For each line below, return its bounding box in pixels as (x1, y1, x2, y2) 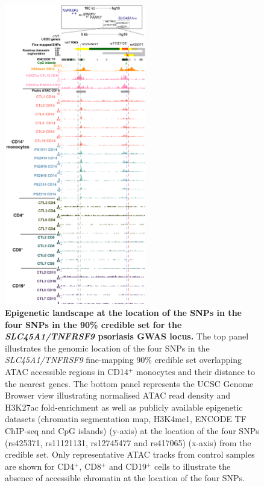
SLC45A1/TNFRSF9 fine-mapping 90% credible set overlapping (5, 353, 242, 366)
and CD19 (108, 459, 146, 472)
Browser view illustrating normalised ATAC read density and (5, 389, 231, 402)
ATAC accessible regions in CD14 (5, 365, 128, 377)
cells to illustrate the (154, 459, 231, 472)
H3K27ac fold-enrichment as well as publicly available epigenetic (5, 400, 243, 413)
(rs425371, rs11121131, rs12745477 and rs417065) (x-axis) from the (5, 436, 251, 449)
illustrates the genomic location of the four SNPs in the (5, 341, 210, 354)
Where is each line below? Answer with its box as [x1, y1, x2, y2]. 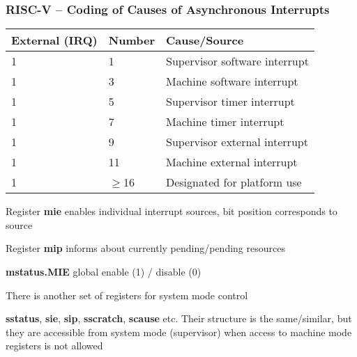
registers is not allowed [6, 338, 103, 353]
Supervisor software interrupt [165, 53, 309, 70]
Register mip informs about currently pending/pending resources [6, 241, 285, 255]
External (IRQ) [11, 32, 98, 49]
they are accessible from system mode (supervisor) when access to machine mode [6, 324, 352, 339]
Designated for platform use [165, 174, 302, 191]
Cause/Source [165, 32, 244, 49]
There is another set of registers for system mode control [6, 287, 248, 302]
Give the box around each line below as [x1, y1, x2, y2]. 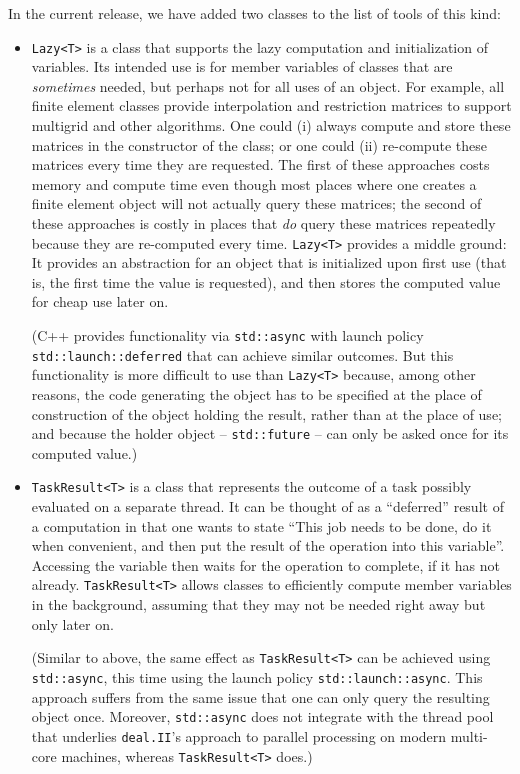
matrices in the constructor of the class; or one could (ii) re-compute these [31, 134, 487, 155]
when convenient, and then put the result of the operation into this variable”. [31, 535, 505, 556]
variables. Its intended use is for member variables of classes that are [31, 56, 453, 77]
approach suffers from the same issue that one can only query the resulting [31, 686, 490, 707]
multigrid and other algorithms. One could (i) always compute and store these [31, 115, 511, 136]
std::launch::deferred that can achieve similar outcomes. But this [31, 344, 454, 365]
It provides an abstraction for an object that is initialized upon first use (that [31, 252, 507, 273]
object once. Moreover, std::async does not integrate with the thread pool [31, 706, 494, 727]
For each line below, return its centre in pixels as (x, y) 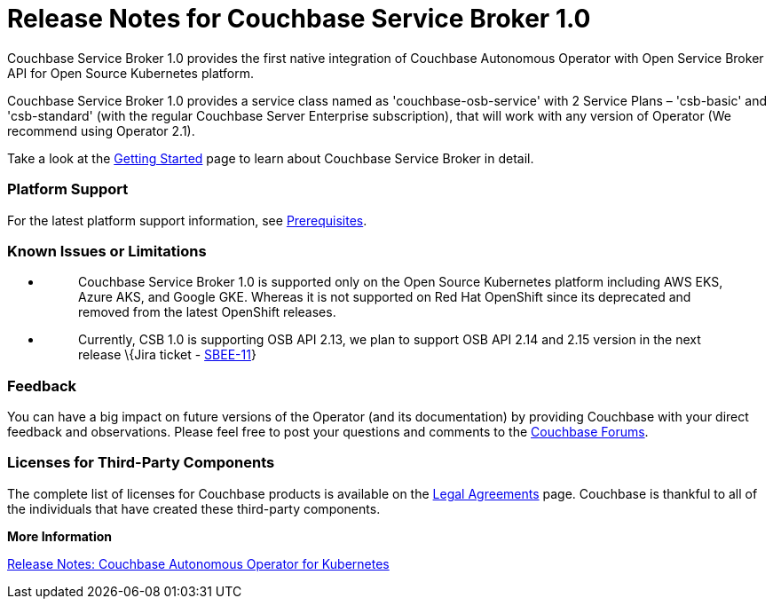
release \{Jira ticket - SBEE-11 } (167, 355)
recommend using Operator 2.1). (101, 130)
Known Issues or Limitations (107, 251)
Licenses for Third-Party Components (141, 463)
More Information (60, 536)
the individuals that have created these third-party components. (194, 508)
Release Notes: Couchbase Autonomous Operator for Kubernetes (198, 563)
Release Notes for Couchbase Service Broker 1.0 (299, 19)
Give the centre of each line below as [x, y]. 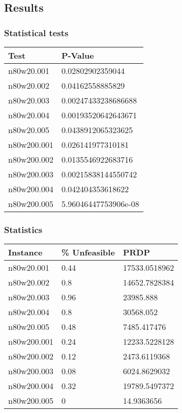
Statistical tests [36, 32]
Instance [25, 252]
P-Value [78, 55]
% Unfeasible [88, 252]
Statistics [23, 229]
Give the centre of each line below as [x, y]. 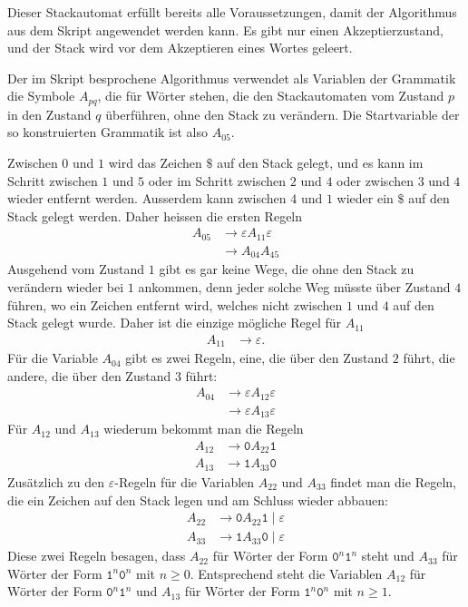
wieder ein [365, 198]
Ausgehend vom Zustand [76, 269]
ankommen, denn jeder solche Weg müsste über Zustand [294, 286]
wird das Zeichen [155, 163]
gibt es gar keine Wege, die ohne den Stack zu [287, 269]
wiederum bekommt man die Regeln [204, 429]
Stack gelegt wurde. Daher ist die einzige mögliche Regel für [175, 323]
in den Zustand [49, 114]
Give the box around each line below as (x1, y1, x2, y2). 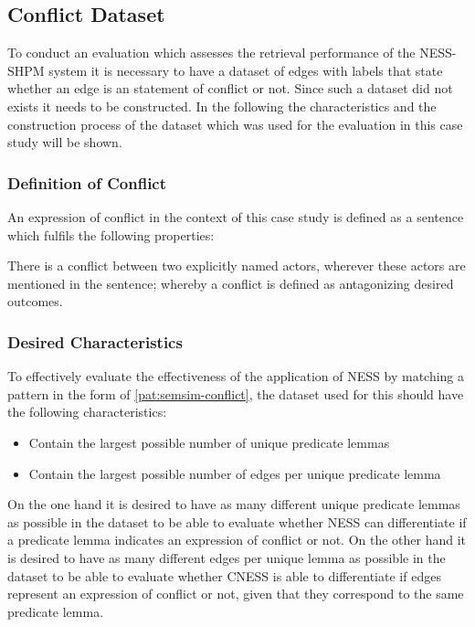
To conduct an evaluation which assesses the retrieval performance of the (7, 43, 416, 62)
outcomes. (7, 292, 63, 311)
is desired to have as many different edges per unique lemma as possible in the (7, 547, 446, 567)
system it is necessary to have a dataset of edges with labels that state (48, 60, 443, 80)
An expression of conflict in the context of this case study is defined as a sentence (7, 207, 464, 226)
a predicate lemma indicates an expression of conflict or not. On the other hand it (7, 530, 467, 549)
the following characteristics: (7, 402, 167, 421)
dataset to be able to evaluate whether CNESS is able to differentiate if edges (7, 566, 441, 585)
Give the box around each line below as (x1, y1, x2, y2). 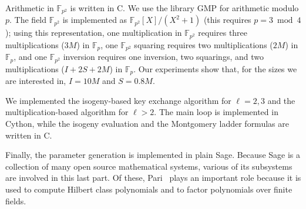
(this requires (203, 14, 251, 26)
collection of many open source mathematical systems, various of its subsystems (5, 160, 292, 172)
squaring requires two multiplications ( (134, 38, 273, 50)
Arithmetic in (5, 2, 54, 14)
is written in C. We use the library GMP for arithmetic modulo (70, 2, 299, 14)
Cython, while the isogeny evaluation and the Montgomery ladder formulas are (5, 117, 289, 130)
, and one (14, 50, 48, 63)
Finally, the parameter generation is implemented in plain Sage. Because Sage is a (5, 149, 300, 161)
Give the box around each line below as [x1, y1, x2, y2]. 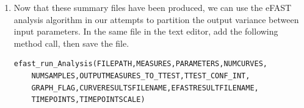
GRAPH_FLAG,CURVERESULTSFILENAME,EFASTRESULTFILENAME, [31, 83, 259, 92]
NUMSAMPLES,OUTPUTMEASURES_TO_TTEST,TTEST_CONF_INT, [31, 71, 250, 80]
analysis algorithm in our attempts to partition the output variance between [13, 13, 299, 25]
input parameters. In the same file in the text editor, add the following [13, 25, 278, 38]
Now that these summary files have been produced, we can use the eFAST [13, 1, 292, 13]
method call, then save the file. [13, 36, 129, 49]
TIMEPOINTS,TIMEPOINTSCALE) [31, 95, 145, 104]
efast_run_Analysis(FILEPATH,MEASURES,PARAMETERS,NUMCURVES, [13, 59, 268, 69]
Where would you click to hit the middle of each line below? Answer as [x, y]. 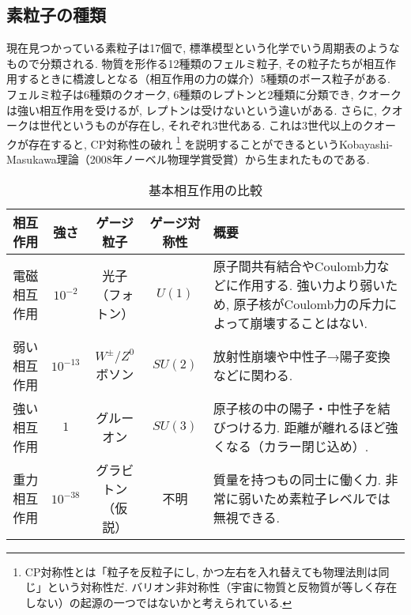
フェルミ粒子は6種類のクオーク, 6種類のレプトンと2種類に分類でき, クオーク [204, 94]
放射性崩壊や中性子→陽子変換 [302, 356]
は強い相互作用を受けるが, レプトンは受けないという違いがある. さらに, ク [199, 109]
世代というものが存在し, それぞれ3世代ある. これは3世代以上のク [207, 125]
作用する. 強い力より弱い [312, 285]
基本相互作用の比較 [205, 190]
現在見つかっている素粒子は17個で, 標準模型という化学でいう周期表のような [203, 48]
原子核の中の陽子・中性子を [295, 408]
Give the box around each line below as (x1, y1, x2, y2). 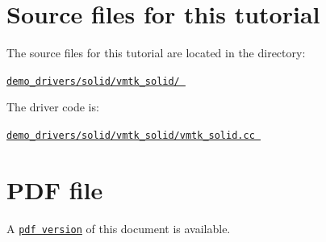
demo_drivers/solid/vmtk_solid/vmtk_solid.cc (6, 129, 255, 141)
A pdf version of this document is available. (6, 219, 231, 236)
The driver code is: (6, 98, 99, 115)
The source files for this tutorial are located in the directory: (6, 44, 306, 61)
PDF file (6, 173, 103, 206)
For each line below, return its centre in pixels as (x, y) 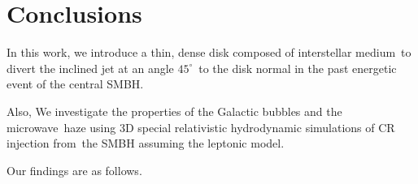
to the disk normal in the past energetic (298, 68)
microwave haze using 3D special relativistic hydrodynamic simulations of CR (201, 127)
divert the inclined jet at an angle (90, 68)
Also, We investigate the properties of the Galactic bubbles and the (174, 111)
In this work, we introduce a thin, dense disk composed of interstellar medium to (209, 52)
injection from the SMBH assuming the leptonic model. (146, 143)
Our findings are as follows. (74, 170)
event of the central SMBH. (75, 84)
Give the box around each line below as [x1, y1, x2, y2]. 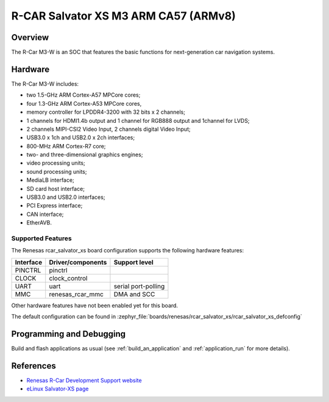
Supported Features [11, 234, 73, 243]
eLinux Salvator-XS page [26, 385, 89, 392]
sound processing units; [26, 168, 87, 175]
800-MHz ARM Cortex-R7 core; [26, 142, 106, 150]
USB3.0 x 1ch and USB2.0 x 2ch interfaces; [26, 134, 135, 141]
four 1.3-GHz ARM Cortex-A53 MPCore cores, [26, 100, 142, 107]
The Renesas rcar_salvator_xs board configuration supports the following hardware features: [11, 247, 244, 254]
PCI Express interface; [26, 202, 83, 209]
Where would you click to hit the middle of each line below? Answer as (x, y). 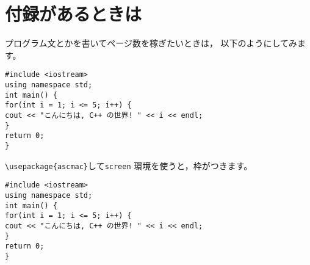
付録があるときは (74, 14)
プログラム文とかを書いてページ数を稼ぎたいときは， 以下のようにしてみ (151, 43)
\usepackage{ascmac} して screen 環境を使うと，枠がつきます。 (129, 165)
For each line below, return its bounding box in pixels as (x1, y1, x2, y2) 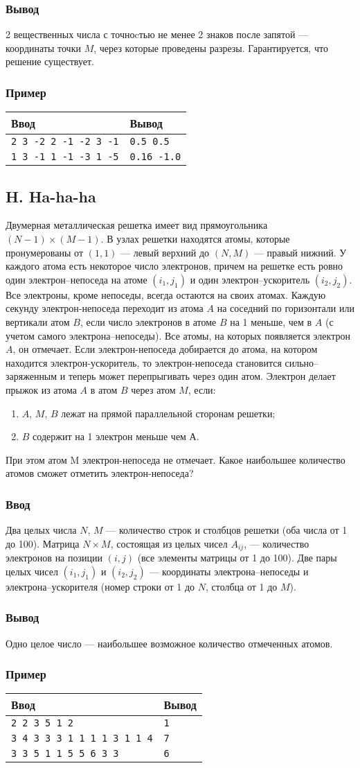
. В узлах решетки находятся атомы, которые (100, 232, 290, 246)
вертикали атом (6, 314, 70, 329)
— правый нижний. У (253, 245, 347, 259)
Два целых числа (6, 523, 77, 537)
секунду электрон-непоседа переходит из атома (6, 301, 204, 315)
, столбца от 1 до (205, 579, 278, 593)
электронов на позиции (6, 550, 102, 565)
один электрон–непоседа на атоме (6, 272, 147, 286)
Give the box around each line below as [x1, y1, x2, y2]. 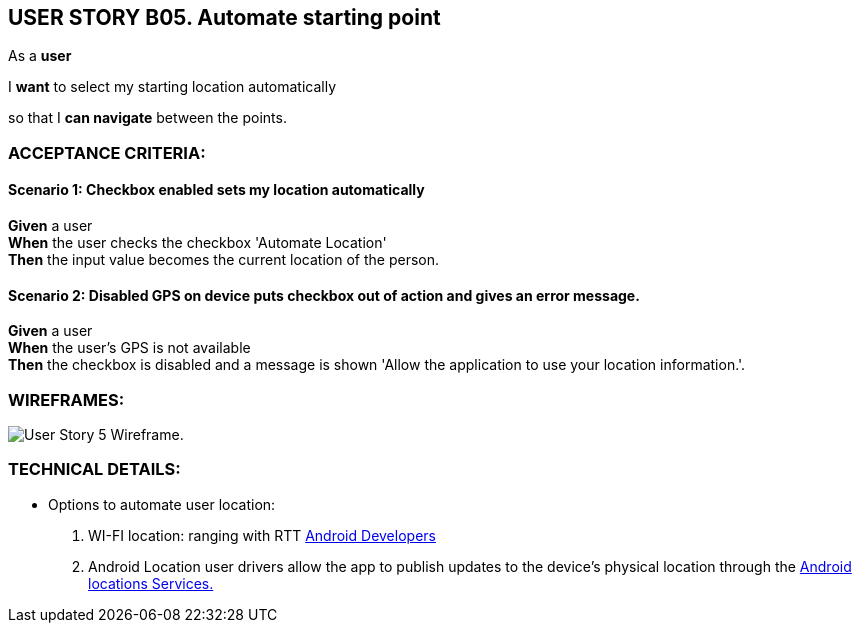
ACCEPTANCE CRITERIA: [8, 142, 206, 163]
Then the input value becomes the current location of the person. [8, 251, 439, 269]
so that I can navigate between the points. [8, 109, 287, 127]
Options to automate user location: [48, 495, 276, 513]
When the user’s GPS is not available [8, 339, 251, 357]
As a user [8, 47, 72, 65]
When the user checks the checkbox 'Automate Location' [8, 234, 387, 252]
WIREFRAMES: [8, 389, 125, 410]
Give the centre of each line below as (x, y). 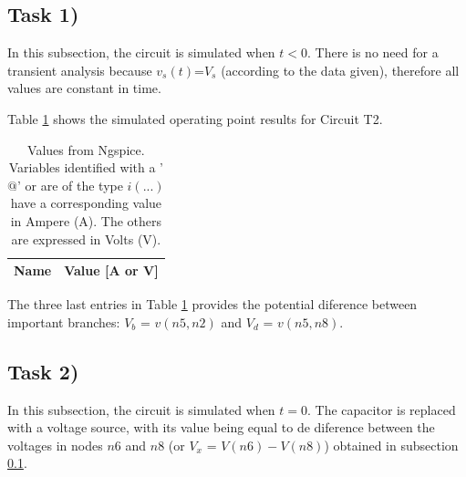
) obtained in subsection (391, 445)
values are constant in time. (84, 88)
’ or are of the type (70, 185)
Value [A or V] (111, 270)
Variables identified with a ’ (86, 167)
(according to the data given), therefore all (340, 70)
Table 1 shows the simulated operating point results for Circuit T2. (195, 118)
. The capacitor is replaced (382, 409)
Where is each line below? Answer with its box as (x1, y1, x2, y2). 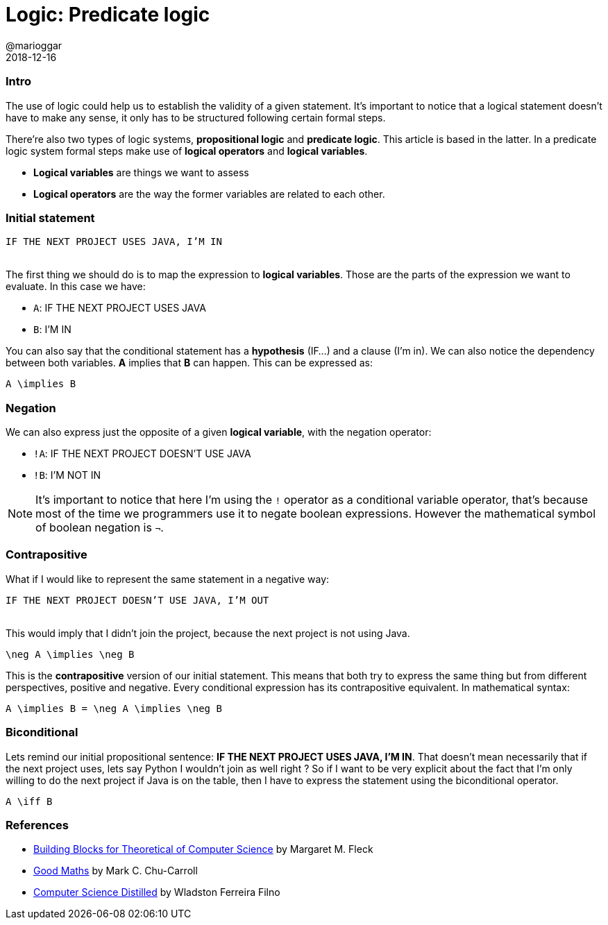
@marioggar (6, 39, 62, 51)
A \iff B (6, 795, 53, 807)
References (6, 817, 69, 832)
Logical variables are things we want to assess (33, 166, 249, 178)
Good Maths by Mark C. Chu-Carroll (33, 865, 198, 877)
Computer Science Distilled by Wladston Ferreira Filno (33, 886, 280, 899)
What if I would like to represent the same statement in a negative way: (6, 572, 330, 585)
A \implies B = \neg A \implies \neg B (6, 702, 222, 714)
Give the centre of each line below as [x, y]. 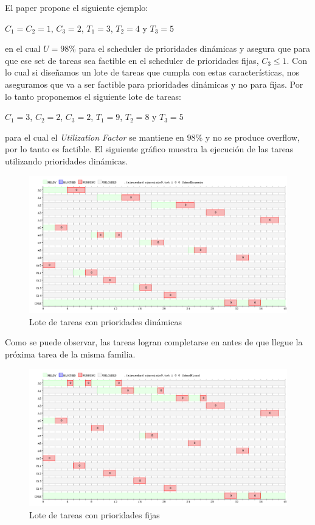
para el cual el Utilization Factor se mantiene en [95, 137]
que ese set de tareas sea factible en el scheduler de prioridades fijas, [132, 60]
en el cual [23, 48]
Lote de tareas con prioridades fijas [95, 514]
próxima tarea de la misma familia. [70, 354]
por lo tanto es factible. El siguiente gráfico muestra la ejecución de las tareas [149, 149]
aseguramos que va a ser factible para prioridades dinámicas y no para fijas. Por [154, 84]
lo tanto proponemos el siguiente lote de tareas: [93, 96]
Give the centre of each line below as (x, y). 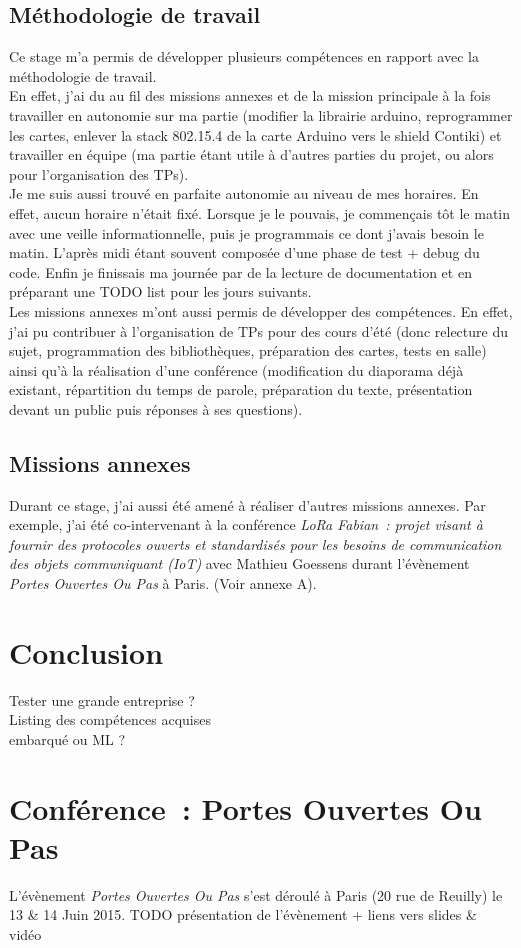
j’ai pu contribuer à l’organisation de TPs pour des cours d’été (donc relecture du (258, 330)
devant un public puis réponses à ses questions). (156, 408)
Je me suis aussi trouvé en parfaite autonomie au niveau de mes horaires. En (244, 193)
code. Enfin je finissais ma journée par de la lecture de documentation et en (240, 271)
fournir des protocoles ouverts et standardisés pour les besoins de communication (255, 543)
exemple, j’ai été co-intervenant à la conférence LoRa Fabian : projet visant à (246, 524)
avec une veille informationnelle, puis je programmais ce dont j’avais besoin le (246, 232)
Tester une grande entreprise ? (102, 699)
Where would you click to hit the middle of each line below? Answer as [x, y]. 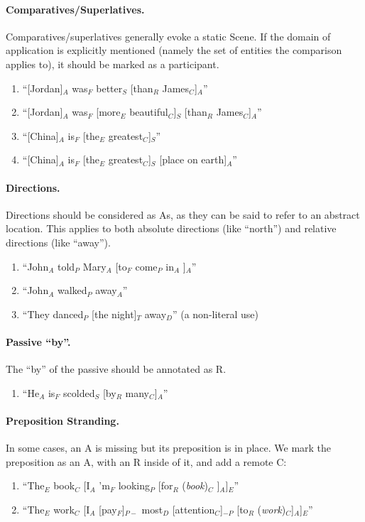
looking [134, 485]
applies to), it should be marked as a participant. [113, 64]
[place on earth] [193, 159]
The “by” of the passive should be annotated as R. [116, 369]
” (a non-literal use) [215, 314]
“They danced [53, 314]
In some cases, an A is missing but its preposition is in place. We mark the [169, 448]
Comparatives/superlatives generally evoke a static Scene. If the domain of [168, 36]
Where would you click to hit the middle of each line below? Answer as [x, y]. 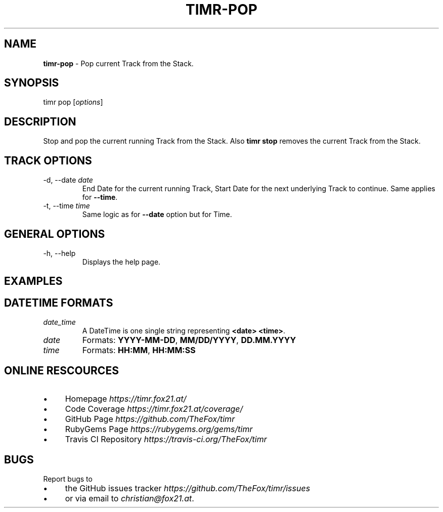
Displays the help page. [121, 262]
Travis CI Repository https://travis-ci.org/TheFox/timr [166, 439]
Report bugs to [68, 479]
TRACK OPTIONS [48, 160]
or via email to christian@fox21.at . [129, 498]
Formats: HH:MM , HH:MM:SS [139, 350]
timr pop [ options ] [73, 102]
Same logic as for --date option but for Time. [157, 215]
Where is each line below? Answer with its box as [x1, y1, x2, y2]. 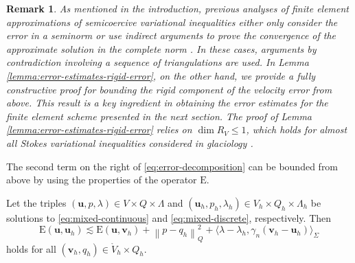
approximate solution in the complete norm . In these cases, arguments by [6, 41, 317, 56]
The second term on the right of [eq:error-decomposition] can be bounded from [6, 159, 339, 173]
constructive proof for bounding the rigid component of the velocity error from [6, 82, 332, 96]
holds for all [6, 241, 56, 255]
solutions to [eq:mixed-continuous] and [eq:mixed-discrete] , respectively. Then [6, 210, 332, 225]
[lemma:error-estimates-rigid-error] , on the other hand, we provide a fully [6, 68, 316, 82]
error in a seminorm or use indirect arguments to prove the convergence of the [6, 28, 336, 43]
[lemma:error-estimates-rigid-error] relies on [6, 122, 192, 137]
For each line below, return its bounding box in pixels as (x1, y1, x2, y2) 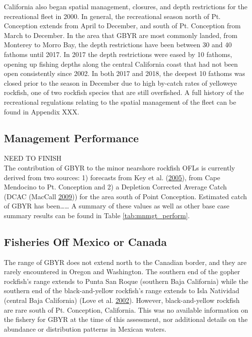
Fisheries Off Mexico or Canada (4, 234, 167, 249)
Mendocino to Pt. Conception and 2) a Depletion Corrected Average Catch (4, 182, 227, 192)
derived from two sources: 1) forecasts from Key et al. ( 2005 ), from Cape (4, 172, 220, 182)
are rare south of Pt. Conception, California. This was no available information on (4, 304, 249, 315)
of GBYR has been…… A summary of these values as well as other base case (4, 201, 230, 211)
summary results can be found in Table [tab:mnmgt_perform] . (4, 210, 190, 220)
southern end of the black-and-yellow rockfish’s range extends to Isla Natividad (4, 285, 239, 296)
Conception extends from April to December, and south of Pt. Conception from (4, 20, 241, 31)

########################################

▸ **Exercise prompt**:
Which lines above hold the string "Notes"? Copy each of them.

▸ **Result of the task**:
Release Notes: Couchbase Autonomous Operator for Kubernetes (198, 563)
Release Notes for Couchbase Service Broker 1.0 (299, 19)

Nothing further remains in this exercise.